Have you had a chance yet? Right now this is the only open task underneath T86081; if it's an on-going issue, should we stash it under T172165 too? That's coming up very quickly…

meh. I meant, if we moved the task to run on PHP 7 machine, that would mean we could still get correct XML, right? I.e. it does not require PHP 5?

That should be, but I didn't check that, yet.

Have you had a chance yet? Right now this is the only open task underneath T86081; if it's an on-going issue, should we stash it under T172165 too? That's coming up very quickly…

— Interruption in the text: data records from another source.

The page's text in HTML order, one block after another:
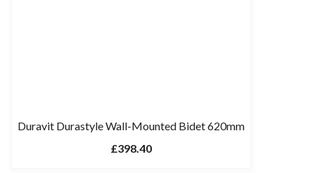
Duravit Durastyle Wall-Mounted Bidet 620mm
£398.40
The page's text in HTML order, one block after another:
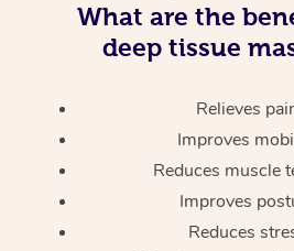
What are the
deep tissue
Relieves
Improves
Reduces muscle
Improves
Reduces
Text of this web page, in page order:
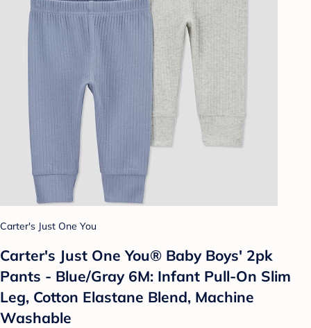
Carter's Just One You
Carter's Just One You® Baby Boys' 2pk
Pants - Blue/Gray 6M: Infant Pull-On Slim
Leg, Cotton Elastane Blend, Machine
Washable
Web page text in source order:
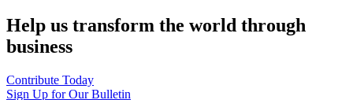
Help us transform the world through
business
Contribute Today
Sign Up for Our Bulletin
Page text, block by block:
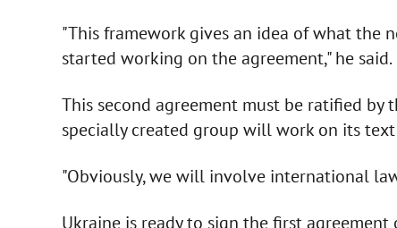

This is going to come up relatively soon, as we are going to move the snapshot hosts (and thus this job) to PHP7 this coming quarter.

$ cat test.sh 
#!/bin/bash

tmpDir=`mktemp -d`
touch $tmpDir/foo.json.gz
touch $tmpDir/bar.ttl.gz
touch $tmpDir/bar.ttl.bz2

php DCAT.php --config=./config.example.json --dumpDir="$tmpDir" --outputDir=/tmp &&
rm -rf $tmpDir &&
echo "Find the output at /tmp/dcatap.rdf" &&
exit 0

rm -rf $tmpDir
echo Error

Identical output with PHP 5.5.9-1ubuntu4.24 and PHP 7.1.15 (cli):

$ bash test.sh 
Find the output at /tmp/dcatap.rdf
$ md5sum /tmp/dcatap.rdf 
f488c991f5a7dfd58f05ac2fc48c3706  /tmp/dcatap.rdf

As far as I'm concerned we can 'decline' it since we'll be moving to php7 for dumps this quarter.

Per above: The script works fine with Zend (5.5 and 7), and we no longer really care for HHVM.